3D-Printed Silicone Substrates as Highly Deformable Electrodes for Stretchable Li-Ion Batteries.

Abstract

Stretchable energy storage devices receive a considerable attention at present due to their growing demand for powering wearable electronics. A vital component in stretchable energy storage devices is its electrode which should endure a large and repeated number of mechanical deformations during its prolonged use. It is crucial to develop a technology to fabricate highly deformable electrode in an easy and an economic manner. Here, the fabrication of stretchable electrode substrates using 3D-printing technology is reported.

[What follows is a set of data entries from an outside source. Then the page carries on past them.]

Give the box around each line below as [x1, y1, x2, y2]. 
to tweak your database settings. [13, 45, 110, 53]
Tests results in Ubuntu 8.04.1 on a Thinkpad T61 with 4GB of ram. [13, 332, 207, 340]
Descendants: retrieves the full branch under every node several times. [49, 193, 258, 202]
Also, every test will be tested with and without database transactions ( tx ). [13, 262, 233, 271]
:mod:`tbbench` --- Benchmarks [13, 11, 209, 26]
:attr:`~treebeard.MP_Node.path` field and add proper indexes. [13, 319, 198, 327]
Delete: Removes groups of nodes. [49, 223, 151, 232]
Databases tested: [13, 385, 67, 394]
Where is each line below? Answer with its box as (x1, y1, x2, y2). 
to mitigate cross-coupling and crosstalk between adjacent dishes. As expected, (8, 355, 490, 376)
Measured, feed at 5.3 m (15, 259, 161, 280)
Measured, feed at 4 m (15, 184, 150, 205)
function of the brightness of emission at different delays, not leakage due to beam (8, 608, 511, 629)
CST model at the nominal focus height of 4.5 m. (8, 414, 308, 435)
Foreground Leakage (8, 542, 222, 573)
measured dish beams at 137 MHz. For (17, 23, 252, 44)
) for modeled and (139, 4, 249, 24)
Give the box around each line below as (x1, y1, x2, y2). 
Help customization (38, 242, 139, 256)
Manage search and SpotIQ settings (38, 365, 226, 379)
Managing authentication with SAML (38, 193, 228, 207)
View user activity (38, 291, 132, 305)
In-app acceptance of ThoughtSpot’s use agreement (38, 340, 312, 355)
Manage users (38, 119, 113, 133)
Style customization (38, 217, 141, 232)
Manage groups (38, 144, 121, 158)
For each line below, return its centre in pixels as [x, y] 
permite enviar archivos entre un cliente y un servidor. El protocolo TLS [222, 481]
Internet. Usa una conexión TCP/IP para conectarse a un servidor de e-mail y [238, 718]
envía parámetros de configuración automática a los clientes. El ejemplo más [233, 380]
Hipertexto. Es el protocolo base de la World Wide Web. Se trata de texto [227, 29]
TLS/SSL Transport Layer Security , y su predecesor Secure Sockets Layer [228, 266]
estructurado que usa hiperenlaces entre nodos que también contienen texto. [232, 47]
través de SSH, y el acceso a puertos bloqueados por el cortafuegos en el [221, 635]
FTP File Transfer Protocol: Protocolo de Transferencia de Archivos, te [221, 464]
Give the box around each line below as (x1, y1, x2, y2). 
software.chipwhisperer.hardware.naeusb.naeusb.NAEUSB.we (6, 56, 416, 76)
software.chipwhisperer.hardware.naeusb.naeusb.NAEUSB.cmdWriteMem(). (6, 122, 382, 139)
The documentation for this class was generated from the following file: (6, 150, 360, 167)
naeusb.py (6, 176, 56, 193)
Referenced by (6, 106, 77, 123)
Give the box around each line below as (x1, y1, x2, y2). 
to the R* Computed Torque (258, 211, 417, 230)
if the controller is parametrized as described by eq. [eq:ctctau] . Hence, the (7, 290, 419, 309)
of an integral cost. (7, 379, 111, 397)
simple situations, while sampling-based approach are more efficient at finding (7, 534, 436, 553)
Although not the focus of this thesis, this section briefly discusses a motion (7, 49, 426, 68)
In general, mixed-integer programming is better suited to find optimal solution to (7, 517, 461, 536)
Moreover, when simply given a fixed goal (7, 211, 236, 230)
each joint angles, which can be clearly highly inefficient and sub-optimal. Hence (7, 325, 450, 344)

The ink for fabricating it contains a mixture of sacrificial sugar particles and polydimethylsiloxane resin which solidifies upon thermal curing. The printed stretchable substrate attains a porous structure after leaching the sugar particles in water. The resulting printed porous stretchable substrates are then utilized as electrodes for Li-ion batteries (LIBs) after loading them with electrode materials. The batteries with stretchable electrodes exhibit a decent electrochemical performance comparable to that of the conventional electrodes. The stretchable electrodes also exhibit a stable electrochemical performance under various mechanical deformations and even after several hundreds of stretch/release cycles. This work provides a feasible route for constructing LIBs with high stretchability and enhanced electrochemical performance thereby providing a platform for realizing stretchable batteries for next generation wearable electronics.